A primeira era apanágio dos gregos. Na nudez estava o apanágio da estética. E por isso as gravuras da época cuidaram bem que ficasse material para que os artistas renascentistas imortalizassem a beleza nua das deusas do Olimpo, como Vênus e Afrodite, que deixavam ver o esplendor de seus corpos perfeitos para sempre escavados no alvíssimo mármore. Até hoje peregrinamos pelos museus europeus extasiando-nos diante dessas maravilhas.

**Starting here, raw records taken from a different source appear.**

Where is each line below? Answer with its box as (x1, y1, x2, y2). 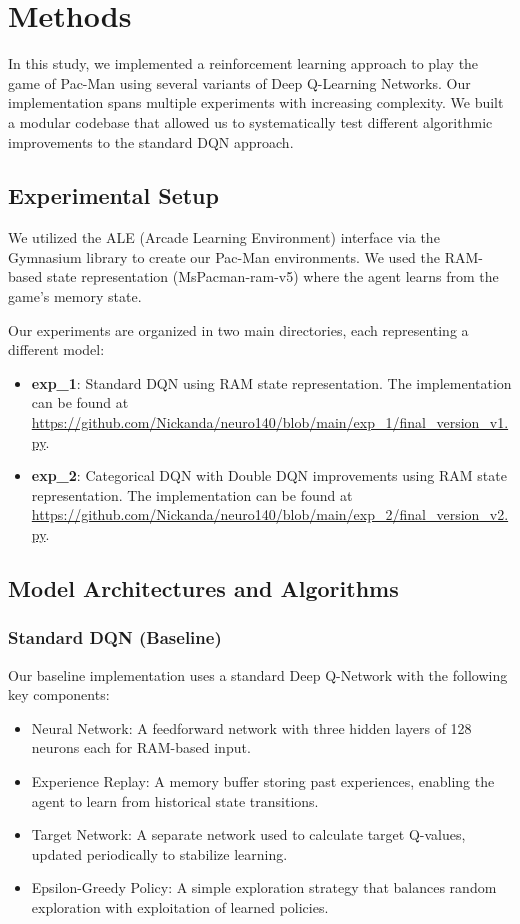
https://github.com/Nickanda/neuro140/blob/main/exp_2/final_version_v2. (31, 504, 509, 525)
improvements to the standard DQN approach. (8, 131, 294, 152)
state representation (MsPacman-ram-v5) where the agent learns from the (46, 266, 499, 287)
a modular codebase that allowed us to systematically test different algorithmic (8, 111, 493, 132)
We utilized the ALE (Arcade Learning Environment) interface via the (8, 227, 440, 248)
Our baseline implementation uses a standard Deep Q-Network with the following (8, 664, 508, 685)
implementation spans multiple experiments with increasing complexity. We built (8, 92, 504, 113)
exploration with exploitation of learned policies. (31, 896, 329, 917)
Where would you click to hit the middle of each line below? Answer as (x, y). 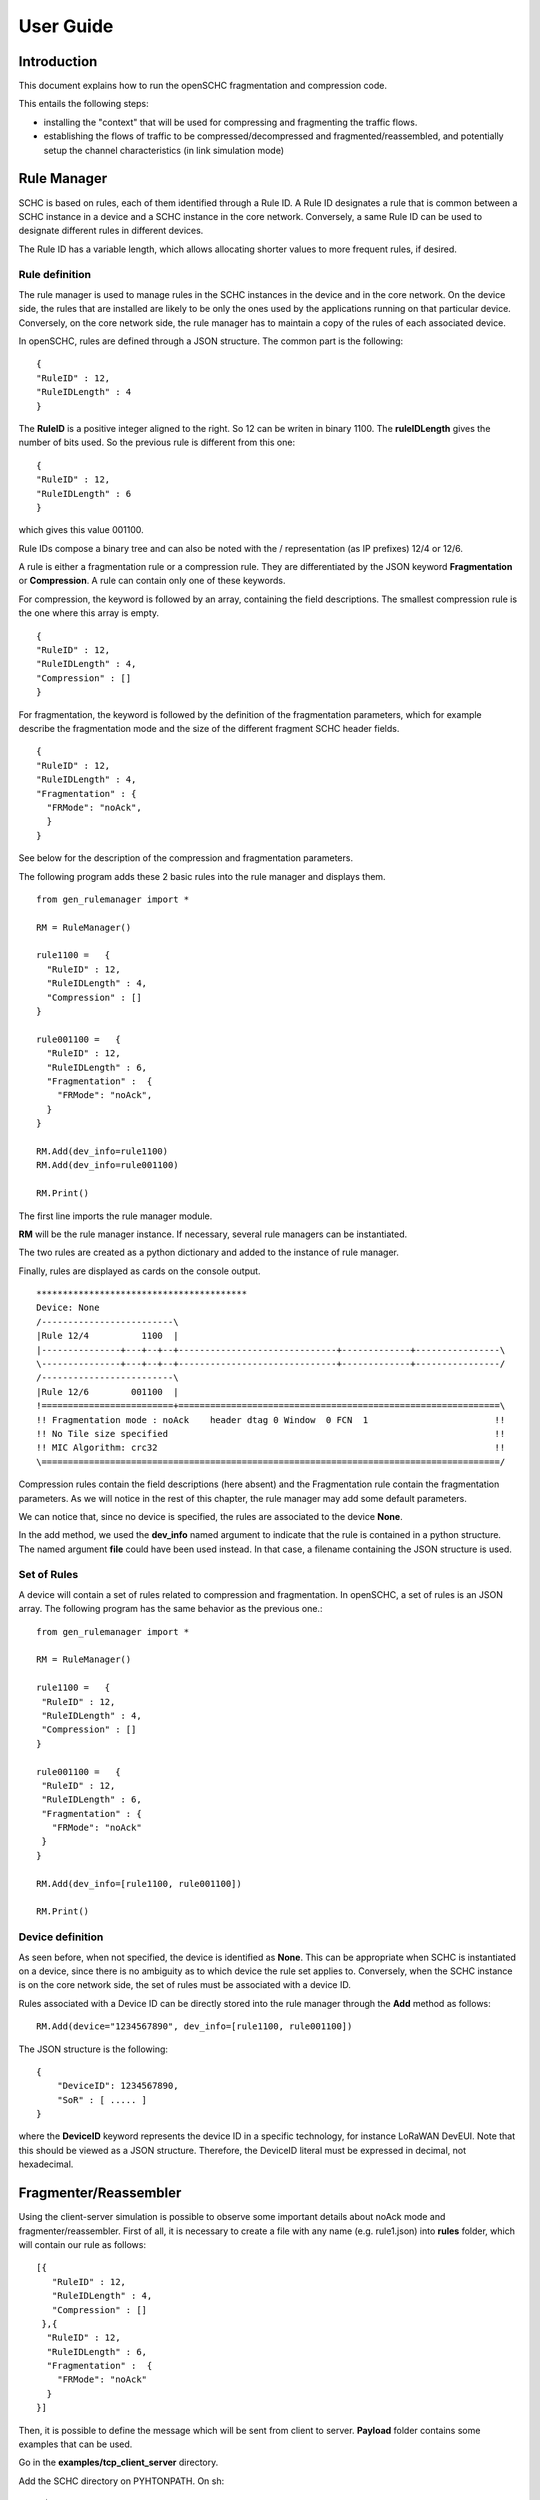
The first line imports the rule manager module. (115, 1216)
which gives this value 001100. (81, 530)
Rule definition (55, 275)
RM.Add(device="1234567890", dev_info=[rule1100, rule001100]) (194, 2026)
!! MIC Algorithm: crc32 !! (271, 1448)
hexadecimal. (46, 2164)
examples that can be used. (75, 2444)
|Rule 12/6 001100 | (107, 1391)
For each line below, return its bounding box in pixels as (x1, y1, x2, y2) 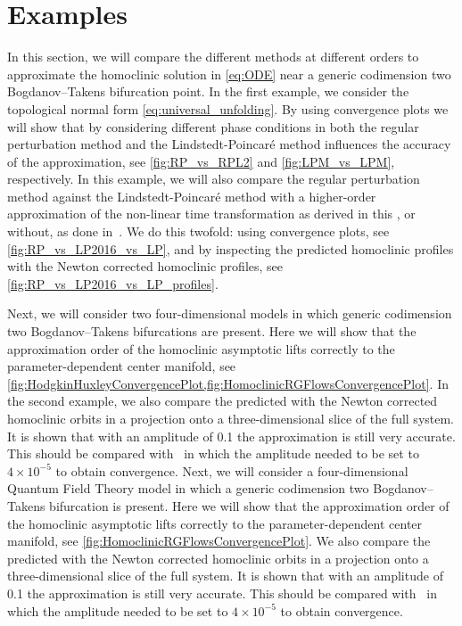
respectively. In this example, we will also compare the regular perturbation (7, 169, 420, 188)
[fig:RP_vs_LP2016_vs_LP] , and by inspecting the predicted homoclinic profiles (7, 239, 454, 258)
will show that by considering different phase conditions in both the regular (7, 117, 419, 136)
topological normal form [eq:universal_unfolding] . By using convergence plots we (7, 99, 449, 118)
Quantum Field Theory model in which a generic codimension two (7, 479, 369, 498)
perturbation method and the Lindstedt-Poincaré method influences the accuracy (7, 135, 451, 153)
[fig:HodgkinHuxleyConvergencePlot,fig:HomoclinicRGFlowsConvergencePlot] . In (7, 374, 449, 392)
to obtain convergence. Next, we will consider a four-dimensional (55, 461, 408, 480)
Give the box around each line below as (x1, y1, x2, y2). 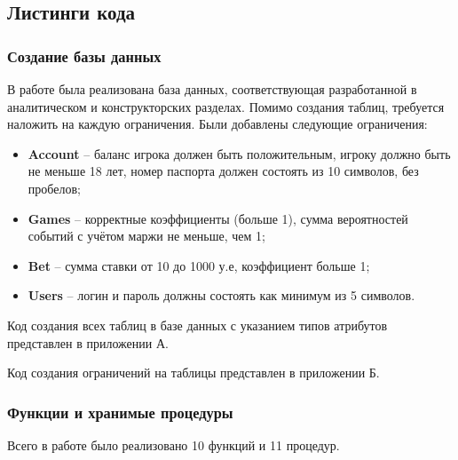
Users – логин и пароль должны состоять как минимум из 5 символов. (28, 286, 415, 305)
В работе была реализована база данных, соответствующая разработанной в (7, 80, 417, 98)
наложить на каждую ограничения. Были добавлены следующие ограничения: (7, 115, 428, 133)
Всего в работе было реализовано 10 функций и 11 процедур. (7, 435, 340, 454)
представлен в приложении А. (7, 333, 169, 352)
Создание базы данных (7, 44, 162, 67)
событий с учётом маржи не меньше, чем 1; (28, 226, 265, 245)
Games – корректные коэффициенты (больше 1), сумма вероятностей (28, 209, 408, 227)
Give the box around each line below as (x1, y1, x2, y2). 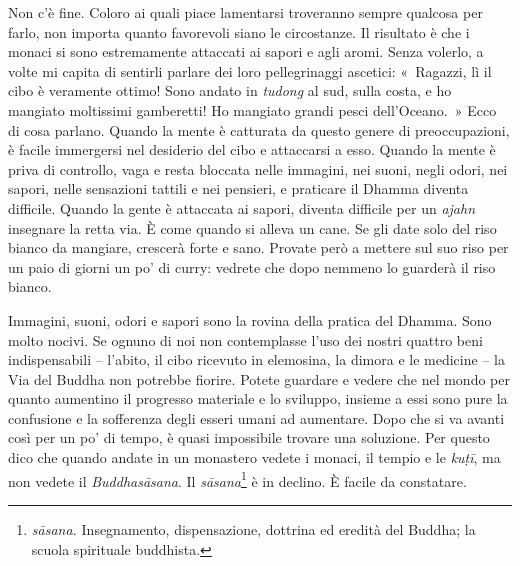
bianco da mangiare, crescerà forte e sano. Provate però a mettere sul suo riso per (8, 237, 509, 258)
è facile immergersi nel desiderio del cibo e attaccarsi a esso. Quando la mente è (8, 139, 496, 160)
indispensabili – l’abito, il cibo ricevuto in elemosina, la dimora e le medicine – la (8, 349, 505, 370)
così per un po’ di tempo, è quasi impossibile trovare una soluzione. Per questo (8, 427, 490, 448)
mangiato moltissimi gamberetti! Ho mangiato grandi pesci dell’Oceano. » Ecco (8, 99, 497, 120)
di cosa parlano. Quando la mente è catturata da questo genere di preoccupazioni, (8, 119, 510, 140)
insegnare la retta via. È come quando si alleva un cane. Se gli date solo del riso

Mas não só de Atenas vive a nossa cultura. Não podemos nos esquecer de Jerusalém, longe de nós. E nesta cultura, a veste era a coisa mais importante. Era a “carteira de identidade” da pessoa, pois revelava a que meio social pertencia. E era igualmente sinal de respeito. Apresentar-se em algum lugar, sobretudo em um ritual ou uma festa, com a veste inadequada era uma falta de respeito passível de ser punida com a expulsão ou a rejeição mais radical.
Foi nesse terreno plural e rico que aterrissou a mensagem cristã. E foi tão natural como o desabrochar de uma flor identificar a nova vida em Cristo, que a comunidade proclamava com entusiasmo e alegria com uma nova veste que devia ser revestida e nunca retirada, a fim de fazer parte da personalidade da pessoa. Assim é que o apóstolo diz uma e outra vez: “Pois todos vós que fostes batizados em Cristo, vos revestistes de Cristo”(Gal 3,27). Ou ainda “... e vos revestistes do novo, que se vai restaurando constantemente à imagem daquele que o criou, até atingir o perfeito conhecimento.”(Col 3,10).
Assim, no próximo carnaval, vamos brincar de ir vestidos. Não só vai ser coisa nova, que vai chamar a atenção. Mas pode ser inclusive testemunho de que estamos cheios de alegria justamente porque fomos revestidos d’Aquele que é a fonte da vida e da alegria. Um bom e sadio carnaval para todos e todas!
Maria Clara Bingemer é autora de "A Argila e o espírito - ensaios sobre ética, mística e poética" (Ed. Garamond), entre outros livros.